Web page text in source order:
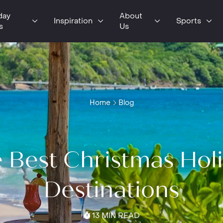
Inspiration
About
Us
Sports
Home Blog
Best Christmas
Destinations
13 MIN READ
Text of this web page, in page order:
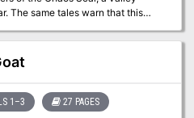
time spent searching for common
Katrina Neyra (cover art) and
The same tales warn that this
it. Perhaps you can help stem
the location is a
homage to B2 Keep on the
adventures/b2-keep-
1–3 27 PAGES
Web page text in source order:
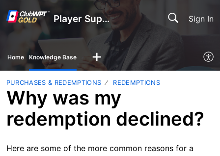
Player Support Sign In
Home Knowledge Base
PURCHASES & REDEMPTIONS REDEMPTIONS
Why was my
redemption declined?
Here are some of the more common reasons for a
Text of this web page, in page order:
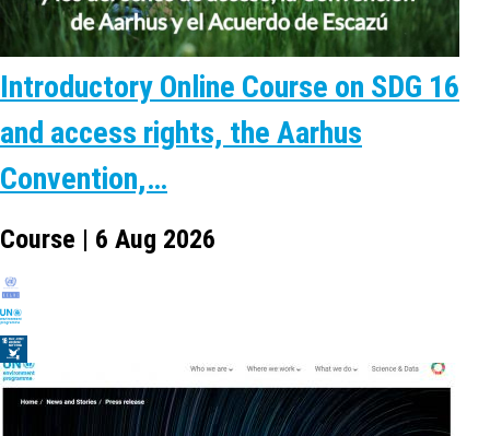
Introductory Online Course on SDG 16
and access rights, the Aarhus
Convention,…
Course | 6 Aug 2026
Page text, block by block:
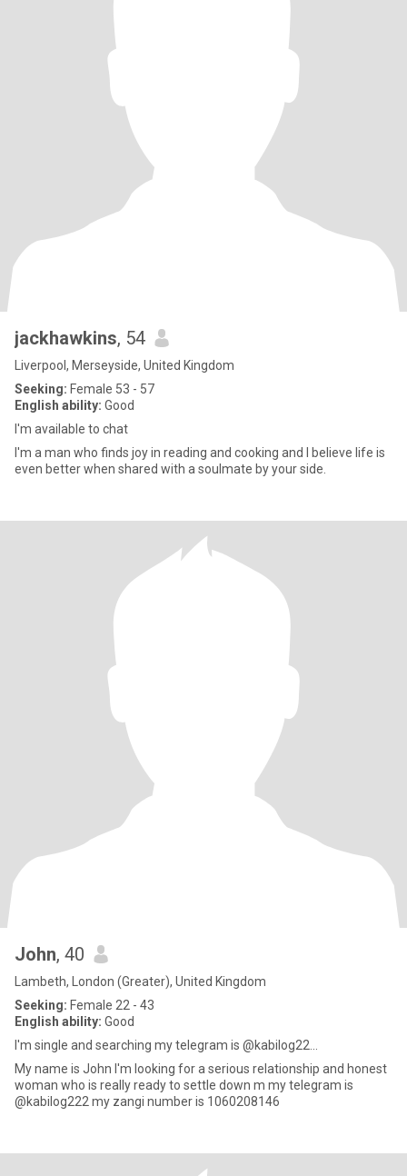
jackhawkins, 54
Liverpool, Merseyside, United Kingdom
Seeking: Female 53 - 57
English ability: Good
l'm available to chat
I'm a man who finds joy in reading and cooking and I believe life is
even better when shared with a soulmate by your side.
John, 40
Lambeth, London (Greater), United Kingdom
Seeking: Female 22 - 43
English ability: Good
I'm single and searching my telegram is @kabilog22...
My name is John I'm looking for a serious relationship and honest
woman who is really ready to settle down m my telegram is
@kabilog222 my zangi number is 1060208146
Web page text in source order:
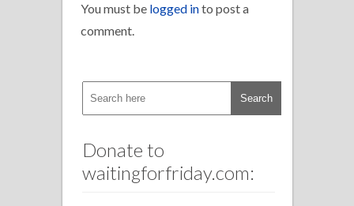
You must be logged into post a
comment.
Donate to
waitingforfriday.com:
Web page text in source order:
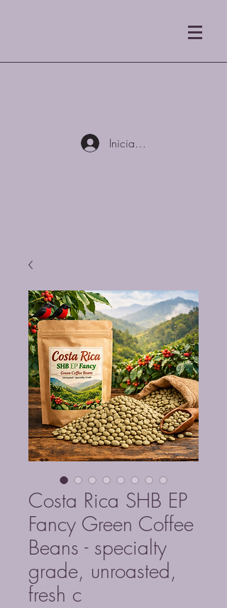
Iniciar sesión
Costa Rica SHB EP
Fancy Green Coffee
Beans - specialty
grade, unroasted,
fresh c
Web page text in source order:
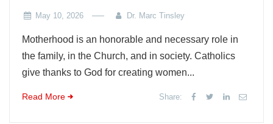
May 10, 2026 Dr. Marc Tinsley
Motherhood is an honorable and necessary role in
the family, in the Church, and in society. Catholics
give thanks to God for creating women...
Read More Share:
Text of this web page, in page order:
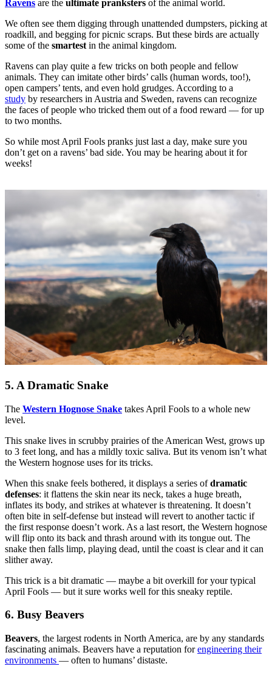
Ravens are the ultimate pranksters of the animal world.
We often see them digging through unattended dumpsters, picking at
roadkill, and begging for picnic scraps. But these birds are actually
some of the smartest in the animal kingdom.
Ravens can play quite a few tricks on both people and fellow
animals. They can imitate other birds’ calls (human words, too!),
open campers’ tents, and even hold grudges. According to a
study by researchers in Austria and Sweden, ravens can recognize
the faces of people who tricked them out of a food reward — for up
to two months.
So while most April Fools pranks just last a day, make sure you
don’t get on a ravens’ bad side. You may be hearing about it for
weeks!
5. A Dramatic Snake
The Western Hognose Snake takes April Fools to a whole new
level.
This snake lives in scrubby prairies of the American West, grows up
to 3 feet long, and has a mildly toxic saliva. But its venom isn’t what
the Western hognose uses for its tricks.
When this snake feels bothered, it displays a series ofdramatic
defenses: it flattens the skin near its neck, takes a huge breath,
inflates its body, and strikes at whatever is threatening. It doesn’t
often bite in self-defense but instead will revert to another tactic if
the first response doesn’t work. As a last resort, the Western hognose
will flip onto its back and thrash around with its tongue out. The
snake then falls limp, playing dead, until the coast is clear and it can
slither away.
This trick is a bit dramatic — maybe a bit overkill for your typical
April Fools — but it sure works well for this sneaky reptile.
6. Busy Beavers
Beavers, the largest rodents in North America, are by any standards
fascinating animals. Beavers have a reputation forengineering their
environments — often to humans’ distaste.

▸ **What you have to do**
Go through the records and repeat each one exactly, skipping anything that is a picture.

▸ **Task answer**
Web page text in source order:
Inspiration
About
Us
Sports
Home Blog
Best Christmas
Destinations
13 MIN READ
Text of this web page, in page order:
time spent searching for common
Katrina Neyra (cover art) and
The same tales warn that this
it. Perhaps you can help stem
the location is a
homage to B2 Keep on the
adventures/b2-keep-
1–3 27 PAGES
Web page text in source order:
Player Support Sign In
Home Knowledge Base
PURCHASES & REDEMPTIONS REDEMPTIONS
Why was my
redemption declined?
Here are some of the more common reasons for a
Text of this web page, in page order:
Introductory Online Course on SDG 16
and access rights, the Aarhus
Convention,…
Course | 6 Aug 2026
Page text, block by block:
jackhawkins, 54
Liverpool, Merseyside, United Kingdom
Seeking: Female 53 - 57
English ability: Good
l'm available to chat
I'm a man who finds joy in reading and cooking and I believe life is
even better when shared with a soulmate by your side.
John, 40
Lambeth, London (Greater), United Kingdom
Seeking: Female 22 - 43
English ability: Good
I'm single and searching my telegram is @kabilog22...
My name is John I'm looking for a serious relationship and honest
woman who is really ready to settle down m my telegram is
@kabilog222 my zangi number is 1060208146
Web page text in source order:
You must be logged into post a
comment.
Donate to
waitingforfriday.com:
Web page text in source order:
Iniciar sesión
Costa Rica SHB EP
Fancy Green Coffee
Beans - specialty
grade, unroasted,
fresh c
Web page text in source order:
May 10, 2026 Dr. Marc Tinsley
Motherhood is an honorable and necessary role in
the family, in the Church, and in society. Catholics
give thanks to God for creating women...
Read More Share:
Text of this web page, in page order:
Ravens are the ultimate pranksters of the animal world.
We often see them digging through unattended dumpsters, picking at
roadkill, and begging for picnic scraps. But these birds are actually
some of the smartest in the animal kingdom.
Ravens can play quite a few tricks on both people and fellow
animals. They can imitate other birds’ calls (human words, too!),
open campers’ tents, and even hold grudges. According to a
study by researchers in Austria and Sweden, ravens can recognize
the faces of people who tricked them out of a food reward — for up
to two months.
So while most April Fools pranks just last a day, make sure you
don’t get on a ravens’ bad side. You may be hearing about it for
weeks!
5. A Dramatic Snake
The Western Hognose Snake takes April Fools to a whole new
level.
This snake lives in scrubby prairies of the American West, grows up
to 3 feet long, and has a mildly toxic saliva. But its venom isn’t what
the Western hognose uses for its tricks.
When this snake feels bothered, it displays a series ofdramatic
defenses: it flattens the skin near its neck, takes a huge breath,
inflates its body, and strikes at whatever is threatening. It doesn’t
often bite in self-defense but instead will revert to another tactic if
the first response doesn’t work. As a last resort, the Western hognose
will flip onto its back and thrash around with its tongue out. The
snake then falls limp, playing dead, until the coast is clear and it can
slither away.
This trick is a bit dramatic — maybe a bit overkill for your typical
April Fools — but it sure works well for this sneaky reptile.
6. Busy Beavers
Beavers, the largest rodents in North America, are by any standards
fascinating animals. Beavers have a reputation forengineering their
environments — often to humans’ distaste.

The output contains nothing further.